Laplacian Fractal Growth in Media with Quenched Disorder

TL;DR

This paper investigates how the interplay of Laplacian fields and quenched disorder influences fractal growth, revealing a transition from avalanche-like to smooth structures and a reduction in fractal dimension.

Contribution

It introduces a combined numerical and theoretical analysis of the quenched dielectric breakdown model, highlighting the impact of disorder and field effects on fractal growth dynamics.

Findings

Fractal dimension is significantly reduced by quenched disorder.

Growth transitions from avalanche-like to smooth Laplacian fractals.

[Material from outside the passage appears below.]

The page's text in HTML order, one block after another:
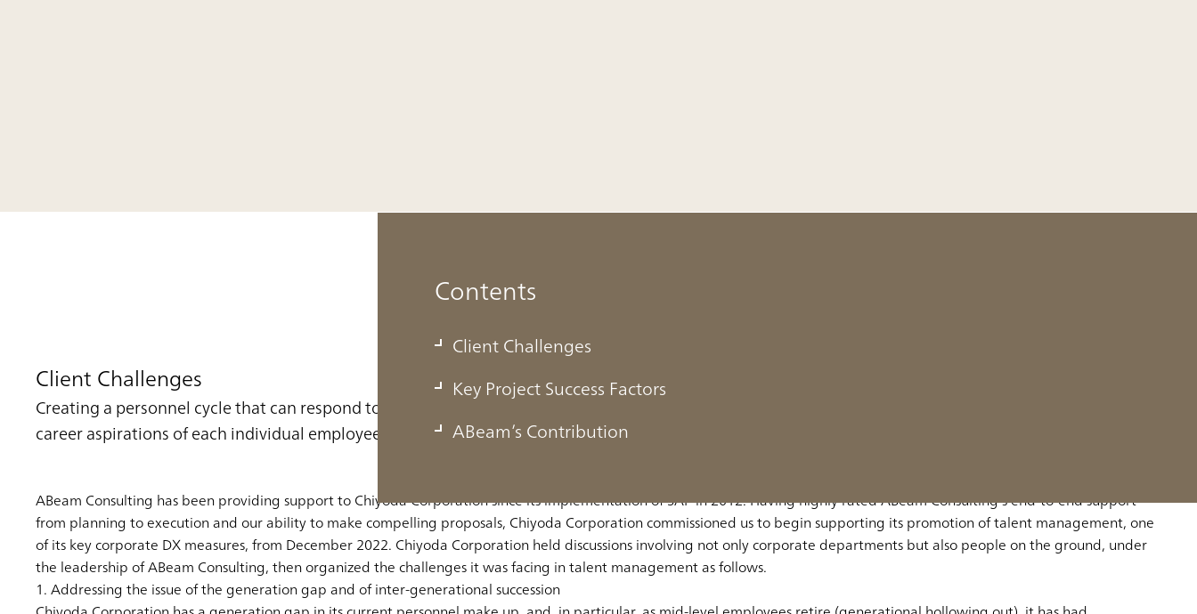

A relation between fractal dimension and material disorder properties is established.

Abstract

We analyze the combined effect of a Laplacian field and quenched disorder for the generation of fractal structures with a study, both numerical and theoretical, of the quenched dielectric breakdown model (QDBM). The growth dynamics is shown to evolve from the avalanches of invasion percolation (IP) to the smooth growth of Laplacian fractals, i. e. diffusion limited aggregation (DLA) and the dielectric breakdown model (DBM). The fractal dimension is strongly reduced with respect to both DBM and IP, due to the combined effect of memory and field screening. This implies a specific relation between the fractal dimension of the breakdown structures (dielectric or mechanical) and the microscopic properties of disordered materials.